• Task
Repeat the line that contains "Acknowledgements (126, 271)" exactly, along with each following line up to and including the last line of the entries.

Stored items:
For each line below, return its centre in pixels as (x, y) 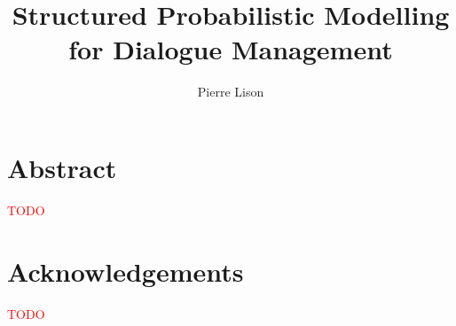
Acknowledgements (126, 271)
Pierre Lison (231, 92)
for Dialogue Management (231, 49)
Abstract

• Task response
Acknowledgements (126, 271)
Pierre Lison (231, 92)
for Dialogue Management (231, 49)
Abstract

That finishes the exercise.